Analogous to these narratives of anti-colonial struggle, Canto VI foregrounds another, interconnected history of liberation: the womens rights movement. Akomfrah highlights pivotal yet often forgotten figures whose identities were shaped by migration and dispersed communities, acknowledging their profound influence on the cultural and political development of gender equality movements. By placing these stories in dialogue, the work underscores the entanglement of struggles for national independence, civil rights, and social justice.
John Akomfrah: Listening All Night to the Rain was commissioned by the British Council for the 60th International Art Exhibition La Biennale di Venezia, 2024. Co-commissioners: Lisson Gallery, TBA21 Thyssen-Bornemisza Art Contemporary and Smoking Dogs Films.
John Akomfrah is a widely respected artist and filmmaker, whose works are characterised by their investigations into memory, post-colonialism, temporality and aesthetics, and often explore the experiences of migrant diasporas globally.
Akomfrah was a founding member of the influential Black Audio Film Collective, which started in London in 1982 alongside artist Lina Gopaul, later joined by David Lawson who he still collaborates with today alongside Ashitey Akomfrah as Smoking Dogs Films. Their debut film, Handsworth Songs (1986), examined the 1985 Birmingham and London riots through a layered mix of archive, stills and new footage, earning international acclaim and defining Akomfrahs distinctive visual style. Subsequent works include The Unfinished Conversation (2012), a three-screen portrait of Stuart Hall; Peripeteia (2012), inspired by 16th-century Dürer portraits; and Mnemosyne (2010), which explores migrant experience in the UK.

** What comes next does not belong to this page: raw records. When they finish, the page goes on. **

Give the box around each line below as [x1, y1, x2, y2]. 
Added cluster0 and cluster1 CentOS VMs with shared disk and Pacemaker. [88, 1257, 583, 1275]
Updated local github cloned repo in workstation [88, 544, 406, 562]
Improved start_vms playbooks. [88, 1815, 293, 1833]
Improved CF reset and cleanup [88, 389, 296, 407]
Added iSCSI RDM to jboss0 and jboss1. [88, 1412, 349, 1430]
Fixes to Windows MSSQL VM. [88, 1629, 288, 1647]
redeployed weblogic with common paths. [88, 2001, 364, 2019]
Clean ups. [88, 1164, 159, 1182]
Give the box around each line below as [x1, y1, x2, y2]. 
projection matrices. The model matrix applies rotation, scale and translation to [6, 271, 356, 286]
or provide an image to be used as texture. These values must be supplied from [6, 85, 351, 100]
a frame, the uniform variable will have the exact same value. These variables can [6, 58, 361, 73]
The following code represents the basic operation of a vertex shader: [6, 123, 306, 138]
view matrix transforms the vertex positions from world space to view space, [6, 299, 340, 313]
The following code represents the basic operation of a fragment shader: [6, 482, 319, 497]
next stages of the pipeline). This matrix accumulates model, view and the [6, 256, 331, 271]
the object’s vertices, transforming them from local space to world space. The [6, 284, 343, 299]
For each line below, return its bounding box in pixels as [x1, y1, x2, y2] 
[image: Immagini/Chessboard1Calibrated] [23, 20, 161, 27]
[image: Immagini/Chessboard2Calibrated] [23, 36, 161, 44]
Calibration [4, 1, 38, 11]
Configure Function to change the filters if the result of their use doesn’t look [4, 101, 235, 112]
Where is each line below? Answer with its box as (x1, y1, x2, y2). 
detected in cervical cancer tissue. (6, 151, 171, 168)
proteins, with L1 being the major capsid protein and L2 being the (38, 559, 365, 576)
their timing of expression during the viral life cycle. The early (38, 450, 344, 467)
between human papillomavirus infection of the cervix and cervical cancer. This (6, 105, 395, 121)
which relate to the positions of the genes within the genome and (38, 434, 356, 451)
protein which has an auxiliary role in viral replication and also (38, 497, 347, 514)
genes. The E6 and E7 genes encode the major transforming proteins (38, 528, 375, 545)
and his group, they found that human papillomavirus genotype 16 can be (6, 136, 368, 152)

Major later projects include the three-screen Vertigo Sea (2015), linking maritime history, migration and exploitation; Purple and Precarity (both 2017), addressing climate change and the life of jazz musician Buddy Bolden; and Mimesis: African Soldier (2018), commemorating African participants in World War I. Highlights since include Four Nocturnes (2019) at the Venice Biennale, the five-channel films Arcadia and Becoming Wind (2023), and Listening All Night to the Rain (2024), presented in the British Pavilion at the 60th Venice Biennale.
Akomfrah (born 1957) lives and works in London. Recent solo exhibitions have taken place at Baltimore Museum of Art, Baltimore, US (2025); Museo Nacional Thyssen-Bornemisza Madrid, Spain (2025); National Museum Cardiff, Wales (2025); Glasgow Museum of Art, Scotland (2024); British Pavilion, 60th International Art Exhibition La Biennale di Venezia, Italy (2024); The Box, Plymouth, UK (2023); Schirn Kunsthalle Frankfurt, Germany (2023); Smithsonian National Museum of African Art (2023) and Hirshhorn Museum and Sculpture Garden, Washington D.C., USA (2022); Remai Modern, Saskatoon, Canada (2022); Towner Eastbourne, UK (2021); Fundació Antoni Tàpies, Barcelona, Spain (2021); Centro Andaluz de Arte Contemporáneo, Sevilla, Spain (2020); Seattle Art Museum, WA, USA (2020); Secession, Vienna, Austria (2020); BALTIC, Gateshead, UK (2019); ICA Boston, MA, USA (2019); Museu Coleção Berardo, Lisbon, Portugal (2018); New Museum, New York, NY, USA (2018); Bildmuseet, Umeå University, Umeå, Sweden (2015, 2018); SFMOMA, San Francisco, CA, USA (2018); Museo Nacional Thyssen-Bornemisza, Madrid, Spain (2018); Barbican, London, UK (2017).